In this study, we used species richness, Shannon Wiener, and Simpson indices to estimate biodiversity. Even though there may be a large number of biodiversity indicators, because some indicators are based on similar concepts, in most studies, especially in modeling, only the most important and widely used indicators are presented. Moreover, a combination of species counts (richness) and relative species abundance, which together can be viewed as indices of heterogeneity, can be very beneficial in the representation of the diversity of an ecosystem [17].
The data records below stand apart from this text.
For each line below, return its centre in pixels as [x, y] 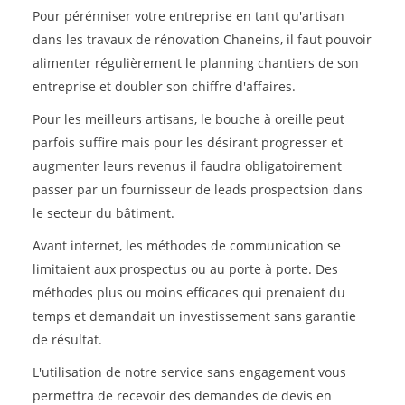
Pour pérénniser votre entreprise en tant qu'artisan [188, 16]
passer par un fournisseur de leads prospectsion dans [198, 189]
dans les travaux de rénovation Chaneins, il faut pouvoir [202, 39]
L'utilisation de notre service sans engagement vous [189, 372]
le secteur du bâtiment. [104, 213]
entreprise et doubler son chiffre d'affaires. [164, 86]
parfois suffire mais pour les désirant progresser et [188, 142]
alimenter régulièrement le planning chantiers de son [196, 63]
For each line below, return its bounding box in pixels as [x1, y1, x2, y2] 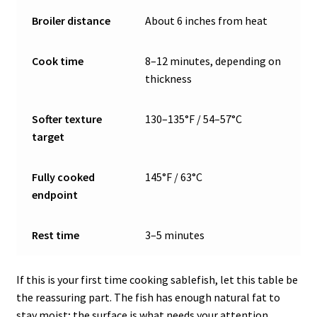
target [32, 129, 65, 144]
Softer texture [32, 111, 103, 126]
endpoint [32, 187, 79, 202]
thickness [145, 71, 192, 86]
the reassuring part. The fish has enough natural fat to [16, 290, 280, 305]
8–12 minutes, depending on [145, 53, 282, 68]
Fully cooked [32, 169, 96, 184]
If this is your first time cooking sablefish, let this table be [16, 272, 298, 287]
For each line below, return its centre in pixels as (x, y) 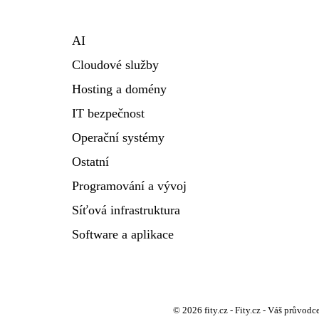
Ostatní (90, 162)
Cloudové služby (115, 65)
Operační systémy (118, 137)
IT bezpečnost (108, 113)
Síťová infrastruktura (126, 210)
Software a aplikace (123, 234)
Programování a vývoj (129, 186)
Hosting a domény (119, 89)
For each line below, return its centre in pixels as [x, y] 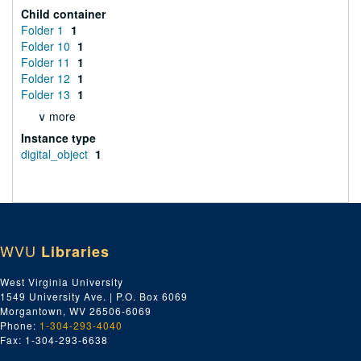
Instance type [58, 138]
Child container [63, 14]
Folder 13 [47, 94]
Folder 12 [47, 78]
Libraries [75, 251]
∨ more [57, 116]
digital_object [56, 154]
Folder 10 [47, 46]
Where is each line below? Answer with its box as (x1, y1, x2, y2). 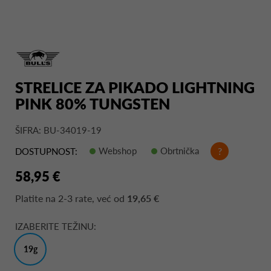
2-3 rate (58, 192, 92, 204)
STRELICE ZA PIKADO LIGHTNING (15, 77, 255, 96)
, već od (92, 192, 127, 204)
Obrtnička (160, 145, 199, 156)
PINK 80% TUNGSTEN (15, 94, 170, 113)
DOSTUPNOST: (15, 146, 77, 157)
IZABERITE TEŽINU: (15, 220, 96, 232)
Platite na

The species diversity values for each permanent sample plot were calculated using the following indicators in STATISTICA, SPSS, and Excel software:

1. Species richness index: Species richness refers to the number of species on a particular surface or specimen, regardless of the number of individuals studied in any species. The species richness index indicates the presence of different species and is obtained by counting the unique number of plant species in an area [24].

2. Heterogeneity index (heterogeneity): Heterogeneity indicators involve a combination of species richness and uniformity, and these indices summarize the two values of species richness and uniformity in a single measure. In this study, the Shannon Wiener and Simpson methods [52] were used to estimate species diversity (

Table 2. Biodiversity indicators used in the study (Modified after Krebs [53].

Diversity Component	Index Name	Formula
Species richness	Richness index	$R=S$
Species heterogeneity	Shannon Wiener	$H=-\sum p_i\ln \left(p_i\right)$
	Simpson	$\lambda =\sum p_i{}^2$

S = Number of species; p_i = Relative frequency of species i; H = Shannon Wiener diversity index; $\lambda$ = Simpson diversity index.

).

3. Modeling Approaches

3.1. Artificial Neural Network

Artificial neural networks (ANNs) are a form of artificial intelligence that involve generalizable methods for understanding relationships and, compared to other methods, are less sensitive to data outliers and noise [37]. Within an ANN, the MLP process includes neurons that are divided into layers, input and output, along with one or more hidden layers. The root mean square error (RMSE), which measures the amount of error between observations and predictions, is used in this study to validate the results. The coefficient of determination (R²) and the bias were also used along with the RMSE to evaluate the results of the ANN model (Equations (8)–(10)), as suggested by previous works [54,55].

$$RMSE=\sqrt{\frac{1}{n}{\displaystyle {\sum }_{i=1}^n(p_{si}}-{\widehat{p}}_s{)}^2}$$

(8)

$$R^2=1-\frac{{\displaystyle \sum _{i=1}^n{(p_{si}-{\widehat{p}}_s)}^2}}{{\displaystyle \sum _{i=1}^n(p_{si}-{\widehat{p}}_s)}}$$

(9)

$$Bias=\frac{1}{n}{\displaystyle \sum }_{i=1}^n\left(p_{si}-{\widehat{p}}_s\right)$$

(10)

where P_si is observed productivity, P_s is estimated productivity, ${\widehat{p}}_s$ is the mean of observed productivity, and ${\widehat{p}}_{si}$ is the mean of estimated productivity. A set of training and test input data is required for each network. Here, we used 70% of the dataset for network learning and the remaining 30% for testing. In this research, the number of neurons contained in the input layer and the output layer are equal to the number of input and output variables [56]. Deciding upon the number of hidden layers and the number of neurons in each hidden layer is a challenging task. In the present study, we followed the conventional trial-and-error procedure method to determine the appropriate number of hidden layers and their neurons. We used tan–sigmoid and log–sigmoid functions for the hidden layers and a linear activation function for the output layer to develop the network architecture.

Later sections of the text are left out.